"It Doesn't Help to Call Them Bigots"
02/28/2014
Last year, the public radio show "On Being" aired a series of moderated conversations they called "The Civil Conversations Project". The goal was to "model new kinds of conversation and relationship with difference" and to "offer ideas and tools for healing our fractured civic spaces." The show brought together people who are actively engaged in an effort to change the way they talk with those who disagreed with them. I found the conversations fascinating and refreshing and hope they continue.
The most successful conversation, by far, was on "The Future of Marriage" and featured David Blankenhorn (the founder and president of the Institute for American Values) and Jonathan Rauch (a scholar and author of Gay Marriage: Why It Is Good for Gays, Good for Straights, and Good for America.) I hope they re-broadcast this show in light of this past week's national conversation over the law passed by the Arizona state legislature and vetoed by Governor Jan Brewer that would have offered legal protection to businesses who refuse to serve gay and Lesbian people on religious grounds. Jonathan Rauch said some things at the end of the conversation that advocates of marriage equality (myself included) need to take to heart.
As I wrote in my previous post, this law is evidence that religious conservatives who oppose homosexuality are becoming desperate and fearful because they know they are no longer in the majority. When people feel like embattled minorities, their rhetoric and their actions become more extreme. The more extreme their position, the easier it is for the rest of us to attack their views in the mainstream press, talk shows and in conversations everywhere.
There was something strange about the conversation this past week about the Arizona law. Advocates of marriage equality sounded like they still believed they are an embattled minority. They seemed incredulous that religious conservatives felt threatened by their recent legal victories. They said their concerns were ridiculous.
While it is certainly the case that ten years ago the majority of Americans opposed gay marriage, this is no longer true. This means that it is not ridiculous to be concerned for the rights of those who oppose gay marriage. Gays and Lesbians and their allies know well "the tyranny of the majority". The public conversation between proponents and opponents of gay marriage needs to shift in response to this shift in public opinion. Jonathan Rauch said it so well that I will quote him at length:
Something very, very important happened around 2009. The Gallup poll for the first time showed a tie in people saying homosexual relationships were morally acceptable with people saying they were not morally acceptable. And the lines have now crossed. There is now I think it's like a 9- or 10-point gap of a solid majority of Americans saying it's OK to be gay. So this is new. This means we're now the moral majority.
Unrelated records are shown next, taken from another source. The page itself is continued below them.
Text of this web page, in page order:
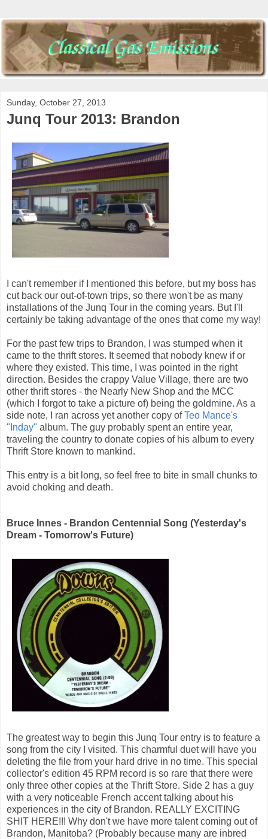
Sunday, October 27, 2013
Junq Tour 2013: Brandon
I can't remember if I mentioned this before, but my boss has
cut back our out-of-town trips, so there won't be as many
installations of the Junq Tour in the coming years. But I'll
certainly be taking advantage of the ones that come my way!
For the past few trips to Brandon, I was stumped when it
came to the thrift stores. It seemed that nobody knew if or
where they existed. This time, I was pointed in the right
direction. Besides the crappy Value Village, there are two
other thrift stores - the Nearly New Shop and the MCC
(which I forgot to take a picture of) being the goldmine. As a
side note, I ran across yet another copy ofTeo Mance's
"Inday" album. The guy probably spent an entire year,
traveling the country to donate copies of his album to every
Thrift Store known to mankind.
This entry is a bit long, so feel free to bite in small chunks to
avoid choking and death.
Bruce Innes - Brandon Centennial Song (Yesterday's
Dream - Tomorrow's Future)
The greatest way to begin this Junq Tour entry is to feature a
song from the city I visited. This charmful duet will have you
deleting the file from your hard drive in no time. This special
collector's edition 45 RPM record is so rare that there were
only three other copies at the Thrift Store. Side 2 has a guy
with a very noticeable French accent talking about his
experiences in the city of Brandon. REALLY EXCITING
SHIT HERE!!! Why don't we have more talent coming out of
Brandon, Manitoba? (Probably because many are inbred
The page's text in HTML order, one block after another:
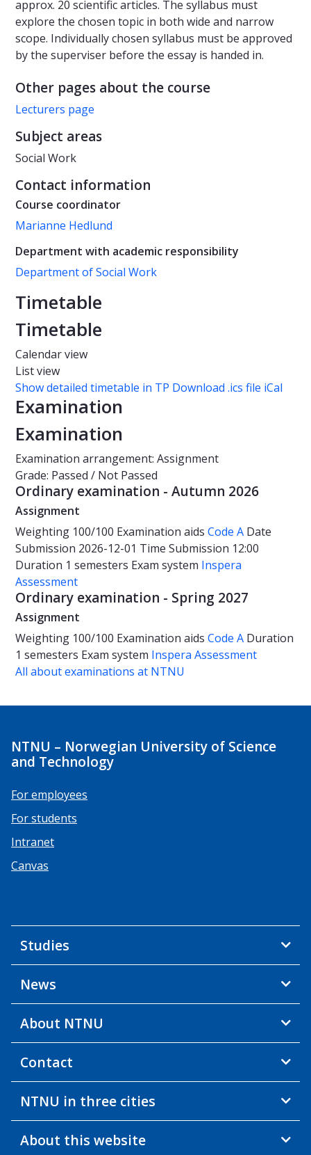
approx. 20 scientific articles. The syllabus must
explore the chosen topic in both wide and narrow
scope. Individually chosen syllabus must be approved
by the superviser before the essay is handed in.
Other pages about the course
Lecturers page
Subject areas
Social Work
Contact information
Course coordinator
Marianne Hedlund
Department with academic responsibility
Department of Social Work
Timetable
Timetable
Calendar view
List view
Show detailed timetable in TP Download .ics file iCal
Examination
Examination
Examination arrangement: Assignment
Grade: Passed / Not Passed
Ordinary examination - Autumn 2026
Assignment
Weighting 100/100 Examination aids Code A Date
Submission 2026-12-01 Time Submission 12:00
Duration 1 semesters Exam system Inspera
Assessment
Ordinary examination - Spring 2027
Assignment
Weighting 100/100 Examination aids Code A Duration
1 semesters Exam system Inspera Assessment
All about examinations at NTNU
NTNU – Norwegian University of Science
and Technology
For employees
For students
Intranet
Canvas
Studies
News
About NTNU
Contact
NTNU in three cities
About this website
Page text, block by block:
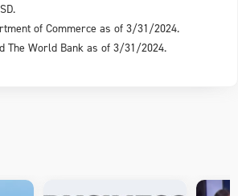
of Commerce as of 3/31/2024.
The World Bank as of 3/31/2024.
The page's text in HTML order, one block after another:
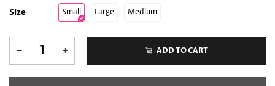
Size Small Large Medium
ADD TO CART
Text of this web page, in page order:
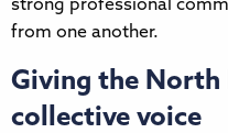
strong professional
from one another.
Giving the North
collective voice
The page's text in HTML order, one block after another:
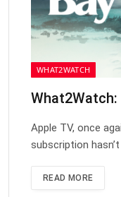
WHAT2WATCH
What2Watch:
Apple TV, once
subscription
READ MORE
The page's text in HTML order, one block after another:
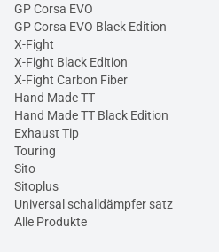
GP Corsa EVO
GP Corsa EVO Black Edition
X-Fight
X-Fight Black Edition
X-Fight Carbon Fiber
Hand Made TT
Hand Made TT Black Edition
Exhaust Tip
Touring
Sito
Sitoplus
Universal schalldämpfer satz
Alle Produkte
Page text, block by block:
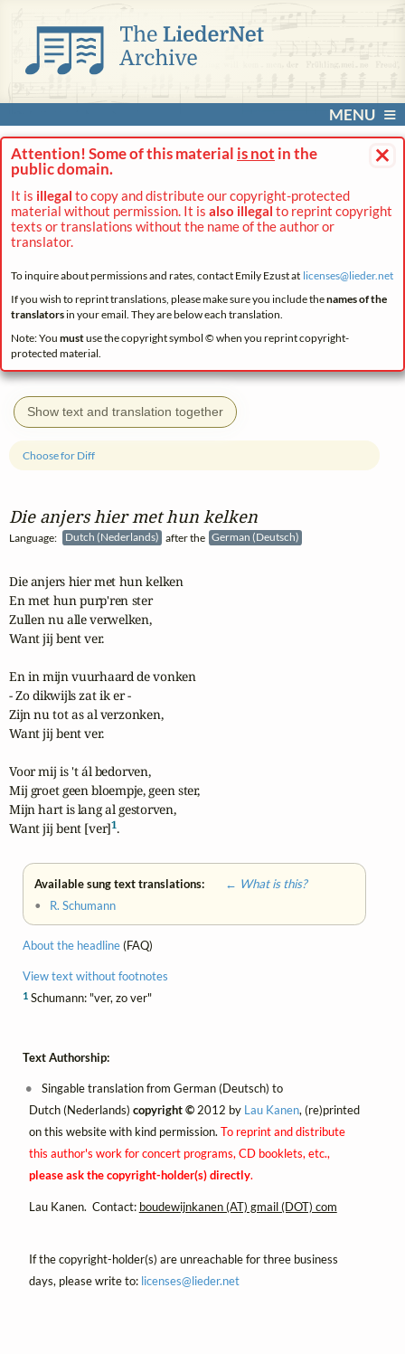
MENU
×
Attention! Some of this material is not in the
public domain.
It is illegal to copy and distribute our copyright-protected
material without permission. It is also illegal to reprint copyright
texts or translations without the name of the author or
translator.
To inquire about permissions and rates, contact Emily Ezust at licenses@lieder.net
If you wish to reprint translations, please make sure you include thenames of the
translatorsin your email. They are below each translation.
Note: You mustuse the copyright symbol © when you reprint copyright-
protected material.
Show text and translation together
Die anjers hier met hun kelken
Language: Dutch (Nederlands) after the German (Deutsch)
Choose for Diff
Die anjers hier met hun kelken
En met hun purp'ren ster
Zullen nu alle verwelken,
Want jij bent ver.
En in mijn vuurhaard de vonken
- Zo dikwijls zat ik er -
Zijn nu tot as al verzonken,
Want jij bent ver.
Voor mij is 't ál bedorven,
Mij groet geen bloempje, geen ster,
Mijn hart is lang al gestorven,
Want jij bent [ver]1.
Available sung text translations:
← What is this?
• R. Schumann
About the headline(FAQ)
View text without footnotes
1 Schumann: "ver, zo ver"
Text Authorship:
Singable translation from German (Deutsch) to
Dutch (Nederlands) copyright ©2012 by Lau Kanen, (re)printed
on this website with kind permission. To reprint and distribute
this author's work for concert programs, CD booklets, etc.,
please ask the copyright-holder(s) directly.
Lau Kanen. Contact: boudewijnkanen (AT) gmail (DOT) com
If the copyright-holder(s) are unreachable for three business
days, please write to: licenses@lieder.net
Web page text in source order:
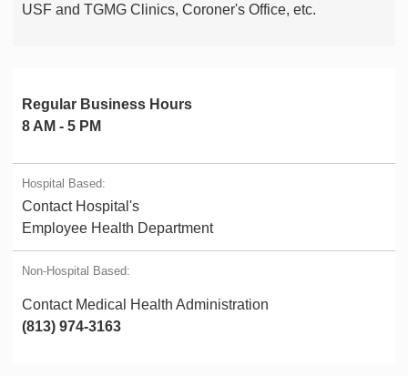
USF and TGMG Clinics, Coroner's Office, etc.
Regular Business Hours
8 AM - 5 PM
Contact Hospital's
Employee Health Department
Contact Medical Health Administration
(813) 974-3163
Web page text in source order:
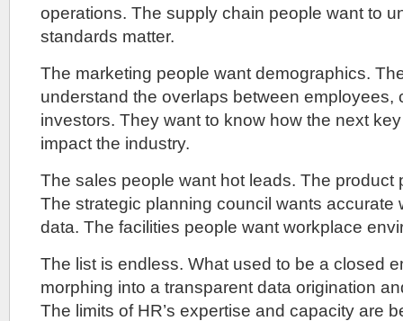
operations. The supply chain people want to
standards matter.
The marketing people want demographics.
understand the overlaps between employees,
investors. They want to know how the next
impact the industry.
The sales people want hot leads. The product
The strategic planning council wants accurate
data. The facilities people want workplace
The list is endless. What used to be a closed
morphing into a transparent data origination
The limits of HR’s expertise and capacity are
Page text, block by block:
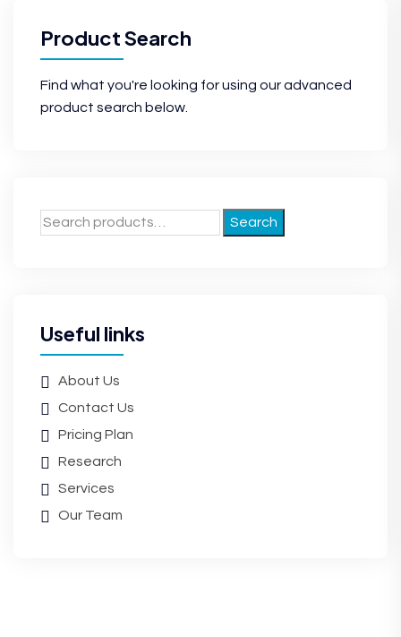
Product Search
Find what you're looking for using our advanced
product search below.
Search
Useful links
About Us
Contact Us
Pricing Plan
Research
Services
Our Team
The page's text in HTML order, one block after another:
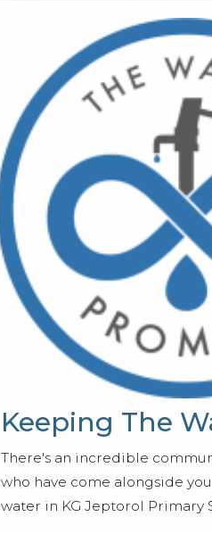
Keeping The
There's an incredible
who have come alongside
water in KG Jeptorol Primary
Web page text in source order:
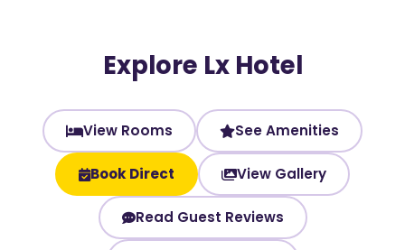
Explore Lx Hotel
View Rooms See Amenities
Book Direct View Gallery
Read Guest Reviews
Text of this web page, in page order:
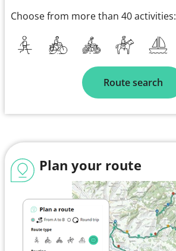
Choose from more than 40 activities:
Route search
Plan your route
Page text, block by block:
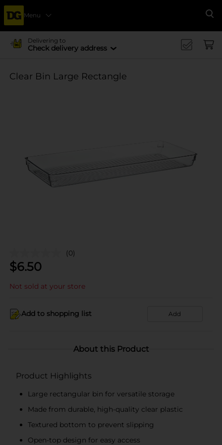
Menu
Delivering to
Check delivery address
Clear Bin Large Rectangle
(0)
$6.50
Not sold at your store
Add to shopping list Add
About this Product
Product Highlights
Large rectangular bin for versatile storage
Made from durable, high-quality clear plastic
Textured bottom to prevent slipping
Open-top design for easy access
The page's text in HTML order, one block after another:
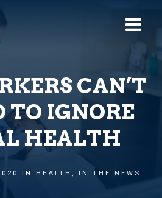
CAN’T
TO IGNORE
HEALTH
IN HEALTH , IN THE NEWS
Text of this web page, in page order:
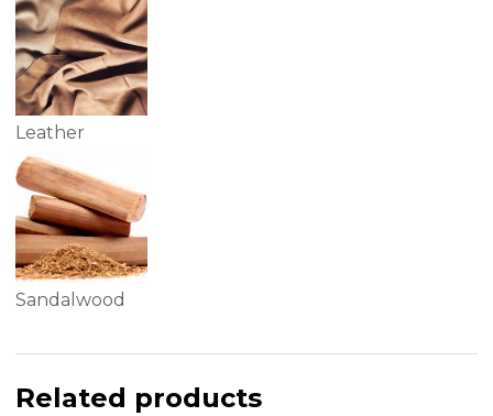
Leather
Sandalwood
Related products
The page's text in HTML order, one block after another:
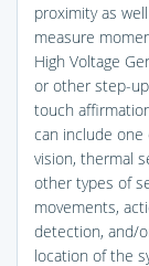
proximity as
measure
High Voltage
or other step-
touch
can include
vision, thermal
other types of
movements,
detection, and/
location of the
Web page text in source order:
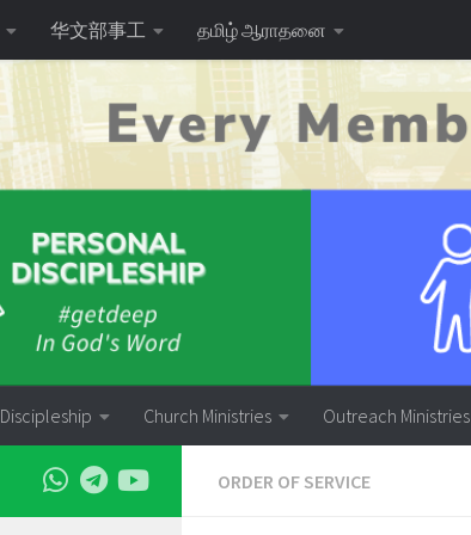
华文部事工 தமிழ் ஆராதனை
Discipleship Church Ministries Outreach Ministries
ORDER OF SERVICE
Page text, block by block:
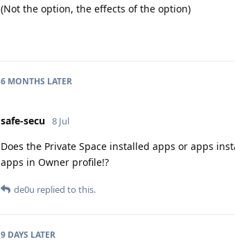
(Not the option, the effects of the option)
6 MONTHS LATER
safe-secu 8 Jul
Does the Private Space installed apps or apps
apps in Owner profile!?
de0u replied to this.
9 DAYS LATER
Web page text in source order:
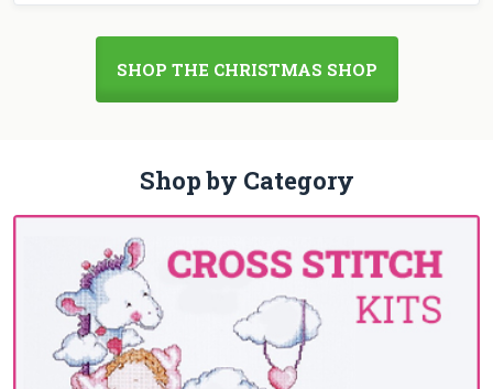
SHOP THE CHRISTMAS SHOP
Shop by Category
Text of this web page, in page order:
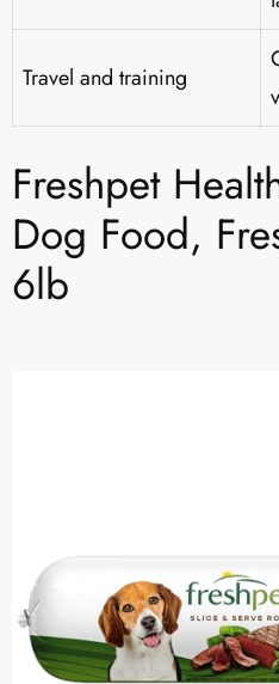
Travel and training
Freshpet
Dog Food,
6lb
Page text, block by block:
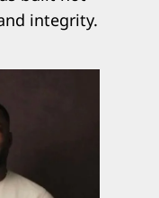
integrity.
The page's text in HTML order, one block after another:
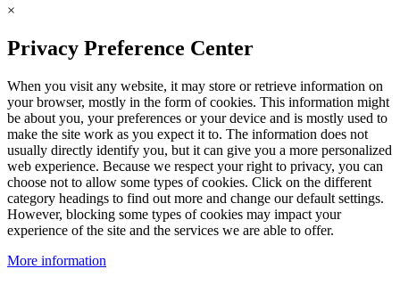
×
Privacy Preference Center
When you visit any website, it may store or retrieve information on
your browser, mostly in the form of cookies. This information might
be about you, your preferences or your device and is mostly used to
make the site work as you expect it to. The information does not
usually directly identify you, but it can give you a more personalized
web experience. Because we respect your right to privacy, you can
choose not to allow some types of cookies. Click on the different
category headings to find out more and change our default settings.
However, blocking some types of cookies may impact your
experience of the site and the services we are able to offer.
More information
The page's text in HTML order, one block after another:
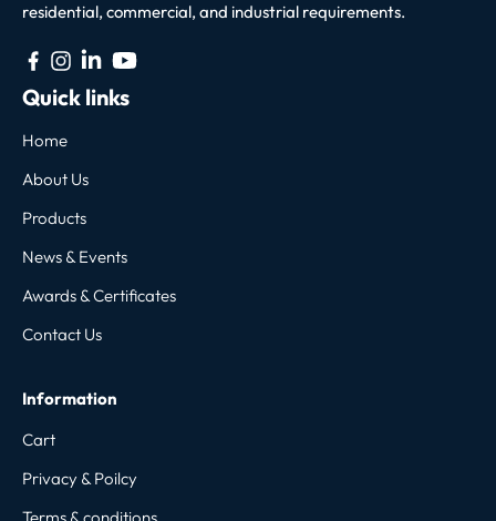
residential, commercial, and industrial requirements.
Quick links
Home
About Us
Products
News & Events
Awards & Certificates
Contact Us
Information
Cart
Privacy & Poilcy
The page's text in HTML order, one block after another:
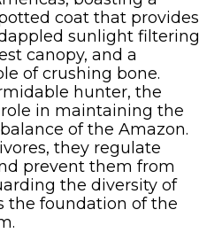
coat that provides
sunlight filtering
canopy, and a
of crushing bone.
hunter, the
in maintaining the
of the Amazon.
they regulate
prevent them from
the diversity of
the foundation of the
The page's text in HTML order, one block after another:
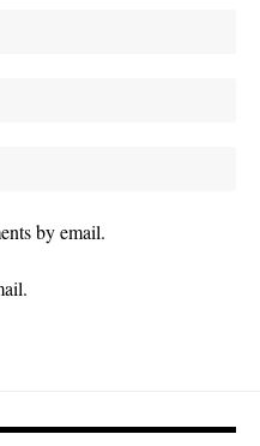
by email.
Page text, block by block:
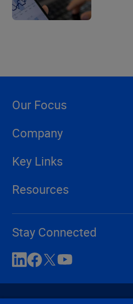
Our Focus
Company
Key Links
Resources
Stay Connected
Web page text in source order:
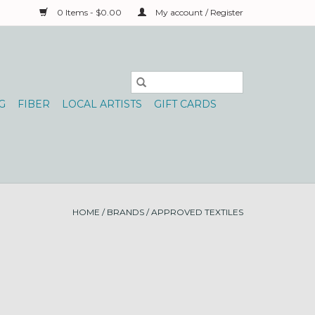
0 Items - $0.00 My account / Register
FIBER LOCAL ARTISTS
GIFT CARDS
HOME / BRANDS /APPROVED TEXTILES
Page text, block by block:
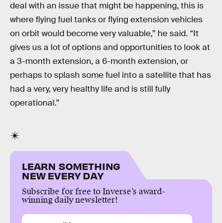
deal with an issue that might be happening, this is
where flying fuel tanks or flying extension vehicles
on orbit would become very valuable,” he said. “It
gives us a lot of options and opportunities to look at
a 3-month extension, a 6-month extension, or
perhaps to splash some fuel into a satellite that has
had a very, very healthy life and is still fully
operational.”
LEARN SOMETHING
NEW EVERY DAY
Subscribe for free to Inverse’s award-
winning daily newsletter!
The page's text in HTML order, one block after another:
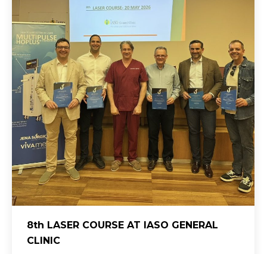
8th LASER COURSE AT IASO GENERAL
CLINIC
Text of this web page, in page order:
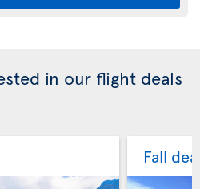
in our flight deals
Fall
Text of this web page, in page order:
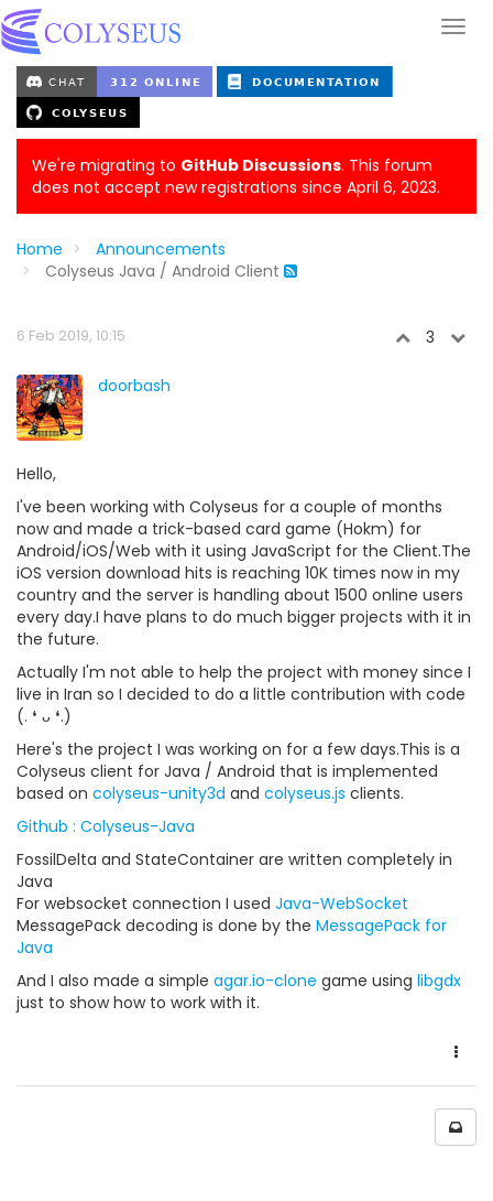
We're migrating to GitHub Discussions. This forum
does not accept new registrations since April 6, 2023.
Home
Announcements
Colyseus Java / Android Client
6 Feb 2019, 10:15 3
doorbash
Hello,
I've been working with Colyseus for a couple of months
now and made a trick-based card game (Hokm) for
Android/iOS/Web with it using JavaScript for the Client.The
iOS version download hits is reaching 10K times now in my
country and the server is handling about 1500 online users
every day.I have plans to do much bigger projects with it in
the future.
Actually I'm not able to help the project with money since I
live in Iran so I decided to do a little contribution with code
(. ❛ ᴗ ❛.)
Here's the project I was working on for a few days.This is a
Colyseus client for Java / Android that is implemented
based on colyseus-unity3d and colyseus.js clients.
Github : Colyseus-Java
FossilDelta and StateContainer are written completely in
Java
For websocket connection I used Java-WebSocket
MessagePack decoding is done by the MessagePack for
Java
And I also made a simple agar.io-clone game using libgdx
just to show how to work with it.
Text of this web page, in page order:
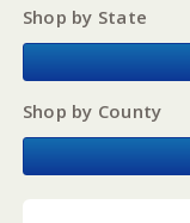
Shop by State
Shop by County
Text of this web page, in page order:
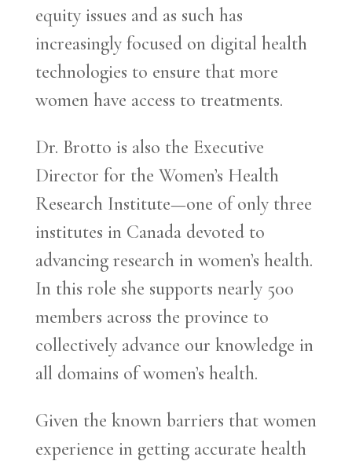
equity issues and as such has
increasingly focused on digital health
technologies to ensure that more
women have access to treatments.
Dr. Brotto is also the Executive
Director for the Women’s Health
Research Institute—one of only three
institutes in Canada devoted to
advancing research in women’s health.
In this role she supports nearly 500
members across the province to
collectively advance our knowledge in
all domains of women’s health.
Given the known barriers that women
experience in getting accurate health
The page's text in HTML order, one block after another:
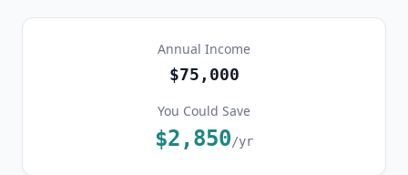
Annual Income
$75,000
You Could Save
$2,850/yr
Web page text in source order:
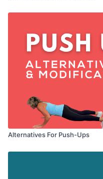
Alternatives For Push-Ups
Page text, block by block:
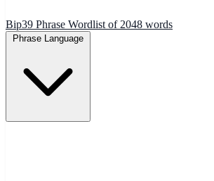
Bip39 Phrase Wordlist of 2048 words
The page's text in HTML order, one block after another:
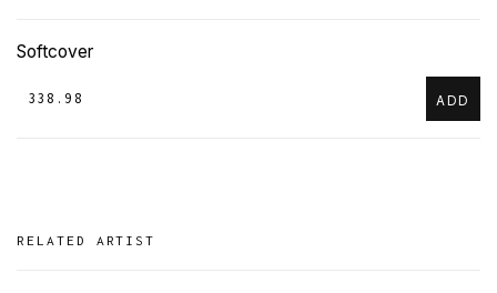
Softcover
₹ 338.98 ADD
RELATED ARTIST
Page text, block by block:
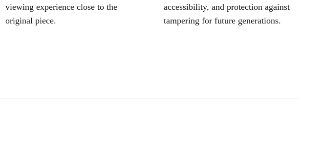
viewing experience close to the
original piece.
accessibility, and protection against
tampering for future generations.
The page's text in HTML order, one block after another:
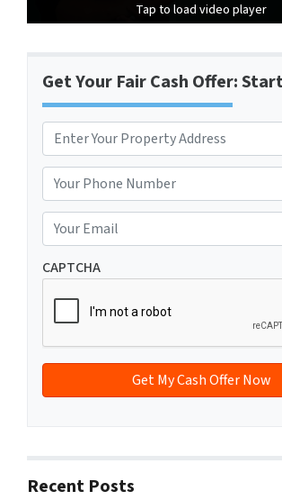
Tap to load video player
Tap to load video player
Tap to load video player
Get Your Fair Cash Offer:
r
o
p
e
r
t
y
d
r
e
Street Address
h
o
n
e
*
m
a
CAPTCHA
Recent Posts

This means the burden of proof is now on the other side. And this means it's going to be tempting for gay people to press our advantage and try to use the law to make it difficult for people who want to preserve religious traditions that are anti-gay to do so. And we have good reason for that. We have suffered very directly and very concretely and quite often with our lives from religious bigotry. It's not to say all religion is bigotry. So it is very tempting for us to say let's drive this out of society altogether. All forms of discrimination, whether religious or not, should be illegal and I'm saying to gay people, no, we've got to share the country.
There is a thing called the First Amendment. Religious liberty. We'll get squashed like bugs on the windshield if we try to go against religious liberty, but more important, we want to be in a live-and-let-live society where no one gets treated as a prisoner of conscience and feels the need to stay in the closet, frightened because of what they believe.
That's what we fought against all those years, long before marriage, and that's what we will continue to fight against. And that's why we need to be champions of all reasonable protections for religious people who may not agree with us and may not want to associate with us, but we need to let them share this country with us.
...Most Americans, even most anti-gay Americans, are not fundamentally bigoted or hostile. They're not evil; they're blind, and our job is to help them see. It doesn't help to call them bigots even when they are, but usually they're not, usually they're not. Usually, they need to understand us better and go through something like a process kind of like what David's been through. It doesn't mean they'll come out where we come out, but you would be amazed at how open Americans can be over time and how responsive the conscience of this country is.
We need to share this country with people who disagree with us. We need to make it clear to our opponents, even in the midst of our most heated arguments, that that they have a right to their own opinions and to speak their mind in public. Giving businesses the right to discriminate is not the way to do this, but this issue is not resolved by Jan Brewer's veto. Public opinion has shifted, and now a new conversation needs to begin.